The checks run in this strict order — earlier failures short-circuit later ones:

  1. Admin host reachable? TCP / HTTP connect succeeds.
    • Fail → adminReachable: false, every module reports enabled: false. Whole pane red.
  2. admin-server module loaded? Any admin-server.* key in the dump.
    • Fail → admin host responded but does not expose the admin selector. (Should not happen — the dump endpoint is itself served by admin-server. In practice this case means a custom OAP build.)
  3. receiver-runtime-rule loaded? Any receiver-runtime-rule.* key.
    • Fail → DSL Management, alarm rules, cluster rule matrix disabled. Yellow badge.
  4. dsl-debugging loaded? Any dsl-debugging.* key.
    • Fail → Live Debugger disabled. Yellow badge.
  5. inspect loaded? Any inspect.* key.
    • Fail → Inspect page disabled. Yellow badge.

The sequence is fail-fast: once admin-server itself is off, the dump is empty so steps 3–5 all report off. The UI does not stack three separate warnings — it shows one root cause.

What the pane shows

Module Hint shown when off
admin-server “Confirm SW_ADMIN_SERVER=default is set on OAP and port 17128 is exposed.”
receiver-runtime-rule “Set SW_RECEIVER_RUNTIME_RULE=default on OAP to enable DSL Management.”
dsl-debugging “Set SW_DSL_DEBUGGING=default on OAP to enable the Live Debugger.”
inspect “Set SW_INSPECT=default on OAP to enable the Inspect page.”

Poll cadence

  • Stale-time: 30 s
  • Refetch interval: 60 s

Per-node cluster discovery (/status/cluster/nodes)

In addition to the two health panes, the page lists OAP cluster members:

  • Source: GET <queryUrl>/status/cluster/nodes (status client, packages/api-client/src/status.ts).
  • Returns: per-node host, port, role, heartbeat.
  • Use: confirm cluster size matches expectations (e.g., 3-node OAP behind one DNS name should show three rows).

Cluster discovery is not required for Horizon to function — it is purely informational.
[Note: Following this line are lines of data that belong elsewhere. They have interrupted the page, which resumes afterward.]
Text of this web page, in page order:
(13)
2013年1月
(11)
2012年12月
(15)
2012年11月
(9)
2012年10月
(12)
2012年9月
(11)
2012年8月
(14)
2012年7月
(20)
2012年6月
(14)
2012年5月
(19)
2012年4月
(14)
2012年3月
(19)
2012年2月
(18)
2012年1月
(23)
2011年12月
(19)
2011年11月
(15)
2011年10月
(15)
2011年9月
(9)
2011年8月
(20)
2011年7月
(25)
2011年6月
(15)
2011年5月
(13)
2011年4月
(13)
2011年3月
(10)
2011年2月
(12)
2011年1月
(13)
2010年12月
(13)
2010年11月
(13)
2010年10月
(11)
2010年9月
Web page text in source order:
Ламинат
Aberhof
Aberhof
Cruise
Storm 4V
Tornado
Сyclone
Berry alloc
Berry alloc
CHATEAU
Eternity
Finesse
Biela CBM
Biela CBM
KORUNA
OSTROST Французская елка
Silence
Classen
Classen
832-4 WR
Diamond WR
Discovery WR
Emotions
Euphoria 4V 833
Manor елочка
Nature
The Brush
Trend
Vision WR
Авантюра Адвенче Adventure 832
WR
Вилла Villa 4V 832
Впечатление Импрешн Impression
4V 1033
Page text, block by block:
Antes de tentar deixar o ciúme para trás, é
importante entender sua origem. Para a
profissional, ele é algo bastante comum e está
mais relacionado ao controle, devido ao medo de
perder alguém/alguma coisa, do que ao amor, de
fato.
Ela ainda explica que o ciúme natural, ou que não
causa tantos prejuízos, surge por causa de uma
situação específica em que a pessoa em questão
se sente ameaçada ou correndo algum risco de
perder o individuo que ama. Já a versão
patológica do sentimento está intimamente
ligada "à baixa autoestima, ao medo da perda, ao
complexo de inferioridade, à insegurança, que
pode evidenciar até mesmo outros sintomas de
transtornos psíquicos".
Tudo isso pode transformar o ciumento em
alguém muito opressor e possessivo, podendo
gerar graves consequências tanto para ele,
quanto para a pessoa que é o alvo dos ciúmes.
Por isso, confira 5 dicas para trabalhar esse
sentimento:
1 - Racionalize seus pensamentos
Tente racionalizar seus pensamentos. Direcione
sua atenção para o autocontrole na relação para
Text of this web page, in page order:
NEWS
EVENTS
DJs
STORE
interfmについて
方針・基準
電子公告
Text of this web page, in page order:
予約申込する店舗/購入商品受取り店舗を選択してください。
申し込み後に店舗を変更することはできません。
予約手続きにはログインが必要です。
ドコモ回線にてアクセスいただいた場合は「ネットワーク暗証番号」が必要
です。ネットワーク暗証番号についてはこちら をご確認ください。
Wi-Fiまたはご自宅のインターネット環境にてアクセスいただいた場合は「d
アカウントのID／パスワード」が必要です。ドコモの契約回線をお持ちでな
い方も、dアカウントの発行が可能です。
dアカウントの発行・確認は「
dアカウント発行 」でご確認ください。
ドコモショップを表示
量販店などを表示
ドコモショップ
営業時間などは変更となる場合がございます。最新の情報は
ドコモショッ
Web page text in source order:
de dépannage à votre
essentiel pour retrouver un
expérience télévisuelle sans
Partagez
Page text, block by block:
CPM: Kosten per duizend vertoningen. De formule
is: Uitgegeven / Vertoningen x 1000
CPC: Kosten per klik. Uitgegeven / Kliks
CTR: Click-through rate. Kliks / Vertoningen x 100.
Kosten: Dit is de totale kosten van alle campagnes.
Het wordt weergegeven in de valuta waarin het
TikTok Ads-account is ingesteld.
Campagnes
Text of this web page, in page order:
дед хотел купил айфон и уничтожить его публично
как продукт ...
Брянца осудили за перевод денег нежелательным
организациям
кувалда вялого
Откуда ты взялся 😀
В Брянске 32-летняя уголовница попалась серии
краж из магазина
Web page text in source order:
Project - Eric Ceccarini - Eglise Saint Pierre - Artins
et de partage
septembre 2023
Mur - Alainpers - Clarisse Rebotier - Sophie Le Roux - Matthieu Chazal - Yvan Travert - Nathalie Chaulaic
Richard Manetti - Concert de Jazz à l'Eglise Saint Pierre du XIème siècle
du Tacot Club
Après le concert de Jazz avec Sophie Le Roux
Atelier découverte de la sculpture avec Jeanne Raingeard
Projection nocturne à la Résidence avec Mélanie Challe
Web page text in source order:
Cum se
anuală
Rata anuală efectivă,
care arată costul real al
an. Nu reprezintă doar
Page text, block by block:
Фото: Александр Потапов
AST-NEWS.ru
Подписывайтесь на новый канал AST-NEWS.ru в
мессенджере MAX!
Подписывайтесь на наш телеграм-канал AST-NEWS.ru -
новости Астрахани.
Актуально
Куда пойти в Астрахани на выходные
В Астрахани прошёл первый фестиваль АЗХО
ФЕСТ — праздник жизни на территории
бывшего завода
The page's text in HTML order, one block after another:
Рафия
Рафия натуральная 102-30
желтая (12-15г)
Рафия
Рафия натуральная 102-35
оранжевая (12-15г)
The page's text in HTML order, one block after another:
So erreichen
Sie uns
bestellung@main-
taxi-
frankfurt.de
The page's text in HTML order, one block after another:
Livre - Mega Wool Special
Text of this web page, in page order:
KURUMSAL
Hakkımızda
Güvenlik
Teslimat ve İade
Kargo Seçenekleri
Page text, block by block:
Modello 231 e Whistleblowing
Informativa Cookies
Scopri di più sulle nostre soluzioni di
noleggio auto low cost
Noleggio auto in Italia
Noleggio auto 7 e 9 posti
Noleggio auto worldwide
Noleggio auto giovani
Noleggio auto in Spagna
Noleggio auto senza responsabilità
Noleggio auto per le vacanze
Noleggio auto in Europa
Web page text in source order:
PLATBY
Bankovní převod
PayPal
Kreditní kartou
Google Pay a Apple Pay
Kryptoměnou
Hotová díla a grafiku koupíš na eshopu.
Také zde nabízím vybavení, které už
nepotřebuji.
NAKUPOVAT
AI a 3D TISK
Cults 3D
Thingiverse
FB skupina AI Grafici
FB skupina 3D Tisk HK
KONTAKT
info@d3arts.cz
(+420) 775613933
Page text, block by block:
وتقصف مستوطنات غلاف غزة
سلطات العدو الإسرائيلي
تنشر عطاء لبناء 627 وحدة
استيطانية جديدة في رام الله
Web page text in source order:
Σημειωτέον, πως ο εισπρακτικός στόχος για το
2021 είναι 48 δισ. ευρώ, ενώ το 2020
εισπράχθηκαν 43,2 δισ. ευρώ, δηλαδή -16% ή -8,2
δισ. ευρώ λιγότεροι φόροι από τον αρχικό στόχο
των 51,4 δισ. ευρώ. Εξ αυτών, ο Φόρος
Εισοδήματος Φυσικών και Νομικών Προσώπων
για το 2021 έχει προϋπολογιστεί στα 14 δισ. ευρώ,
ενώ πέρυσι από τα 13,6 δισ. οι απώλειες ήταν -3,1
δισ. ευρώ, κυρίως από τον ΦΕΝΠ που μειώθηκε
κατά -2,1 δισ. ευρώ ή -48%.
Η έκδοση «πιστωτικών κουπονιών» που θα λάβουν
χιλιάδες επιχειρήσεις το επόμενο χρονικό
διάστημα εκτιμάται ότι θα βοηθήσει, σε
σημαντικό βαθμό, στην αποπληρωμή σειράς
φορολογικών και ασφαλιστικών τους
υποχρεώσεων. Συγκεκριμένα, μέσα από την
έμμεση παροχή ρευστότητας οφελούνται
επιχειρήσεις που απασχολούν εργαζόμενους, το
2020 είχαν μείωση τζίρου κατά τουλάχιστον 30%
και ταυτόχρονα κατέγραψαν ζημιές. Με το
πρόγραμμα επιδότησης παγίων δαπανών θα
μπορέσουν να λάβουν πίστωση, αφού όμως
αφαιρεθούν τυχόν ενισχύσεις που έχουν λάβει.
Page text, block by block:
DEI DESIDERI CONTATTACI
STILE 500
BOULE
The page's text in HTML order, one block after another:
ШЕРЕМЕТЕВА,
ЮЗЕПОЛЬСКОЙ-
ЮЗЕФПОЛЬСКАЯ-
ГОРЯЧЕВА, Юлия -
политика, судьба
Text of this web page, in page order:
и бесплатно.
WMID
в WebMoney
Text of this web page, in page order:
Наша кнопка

If /status/cluster/nodes fails, the cluster pane shows “unknown” but the rest of the UI keeps working.

Reading the page during an incident

The triage flow during “Horizon shows banners I don’t understand”:

  1. Is the Query pane green? If not, OAP itself is down / unreachable — fix OAP first, the rest is downstream.
  2. Is the Admin pane green? If not, expose port 17128 and / or turn on the four selectors — see the per-module hints.
  3. Is the health score > 0? OAP is up but degraded — pull details from checkHealth (visible in the Query pane) and triage on the OAP side.
  4. Cluster member count off? Either DNS / Service config is wrong, or one OAP node is down — check /status/cluster/nodes output and your OAP cluster controller.